Le culte tient finalement à bien peu de choses, quand on y pense : des belles gueules, une époque, la mode qui va avec, et on vous emballe un petit polar un peu mal fagoté sous les oripeaux d’une classe nouvelle.
Point Break a clairement vieilli : il porte en lui toute une imagerie 80’s assez pesante, des filtres bleus aux personnages caricaturaux, des chemisettes aux chevelures d’un goût douteux, des répliques testostéronnées au jeu globalement pathétique des comédiens. On peut s’en amuser, vibrer au son de cette B.O qui suinte bon l’Amérique, et ne pas attendre grand-chose d’autre.
Utah, coincé du fondement, livre une partition crypto gay qui ne dit pas son nom, et qui de fait ne va pas desserrer la couenne deux heures durant. Bodhi, gourou en plastique, serait plus convainquant dans une pub pour les laboratoires Schwarzkopf que dans son discours alter du pauvre.
Seulement voilà, reconnaissons-le, il y a aux commandes une femme qui a quelque chose à dire avec sa caméra. Dès l’immersion dans les bureaux du FBI, on peut faire fi des dialogues éculés pour se concentrer sur la mise en scène, et tout fonctionne : nervosité, fluidité, occupation de l’espace. On retrouvera cette tension lors de l’assaut de la maison, par un savant montage entre l’extérieur et l’intérieur, qui conduit à des malentendus et un carnage que seul le spectateur savait évitable. Cette omniscience parfaitement gérée, Kathryn Bigelow la prolonge dans une course poursuite traversant jardins, maisons et vérandas, avec une efficacité redoutable, durant laquelle on est prêts à tout oublier, tout pardonner.

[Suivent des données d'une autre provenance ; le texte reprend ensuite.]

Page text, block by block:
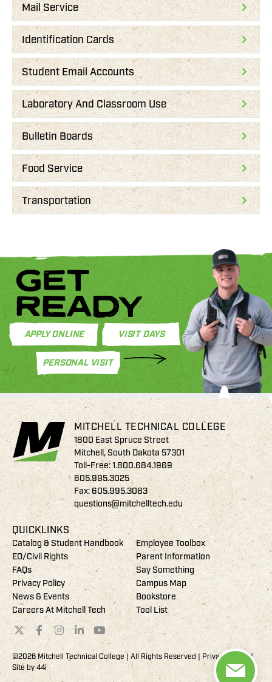
Mail Service
Identification Cards
Student Email Accounts
Laboratory And Classroom Use
Bulletin Boards
Food Service
Transportation
GET
READY
APPLY ONLINE VISIT DAYS
PERSONAL VISIT
MITCHELL TECHNICAL COLLEGE
1800 East Spruce Street
Mitchell, South Dakota 57301
Toll-Free:1.800.684.1969
605.995.3025
Fax: 605.995.3083
questions@mitchelltech.edu
QUICKLINKS
Catalog & Student Handbook
Employee Toolbox
EO/Civil Rights
Parent Information
FAQs
Say Something
Privacy Policy
Campus Map
News & Events
Bookstore
Careers At Mitchell Tech
Tool List
©2026 Mitchell Technical College | All Rights Reserved | Privacy Policy|
Site by44i

Finalement, ces chutes dans le vide, ces braquages masqués, ces motos et ces vagues, ces discours moisis ne sont que des prétextes, des leviers pour la naissance d’une grande cinéaste, qui s’exprimera par la suite avec une retenue de plus en plus maîtrisée. Il semblerait qu’il fallait en passer par là. Une trajectoire passionnante, et un retour aux sources d’une véritable leçon de mise en scène, capable de transcender les limites de son sujet.